Things to look forward to, in the future:

  • Virtual Machine Images as a basis for evaluation. In some ways this forms the backbone of the ultimate form of replicability: Dump the source code, the compiler and build-scripts used to compile, all the libraries, dynamic and static, as well as all testings scripts into a virtual machine, and distribute THAT as artifact of your evaluation.

A reminder that experimentation is hard, and it is not just benchmarking is provided by a terribly interesting paper on behavioural science.

(Update: January 19, 2014: My supervisor reminds me of a couple things I forgot to make clear:

  • Reproducibility requires documentation: Experiments need to have all their conditions documented. Remind readers of the conditions whenever you discuss the results of these experiments.

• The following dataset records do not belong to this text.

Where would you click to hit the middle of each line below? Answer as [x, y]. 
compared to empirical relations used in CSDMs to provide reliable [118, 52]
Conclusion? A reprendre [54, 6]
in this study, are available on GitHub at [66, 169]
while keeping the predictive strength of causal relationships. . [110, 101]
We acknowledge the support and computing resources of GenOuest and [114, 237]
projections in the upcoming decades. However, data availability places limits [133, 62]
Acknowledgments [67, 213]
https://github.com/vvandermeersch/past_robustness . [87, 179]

  • One of the best ways to ensure reproducibility is to have a testing harness which tracks the experimental conditions, and manages the results.

)

More reading

  • Why You Should Care about Quantile Regression: This paper actually inspired this post, along with trying to create a satisfactory experimental method for my thesis.
  • Producing wrong data without doing anything obviously wrong!: An in depth discussion of measurement bias. I'm not entirely sold on their particular solution, but this is never the less a useful discussion point.
  • The Evaluate Collaboratory is working on this problem from the academic end.

    Let's build an "Experimental Evaluation in Software and Systems Canon", a list of readings on experimental evaluation and "good science" that have influenced us and that have the potential to influence the researchers coming after us.

    The canon they have proposed is rich with further reading.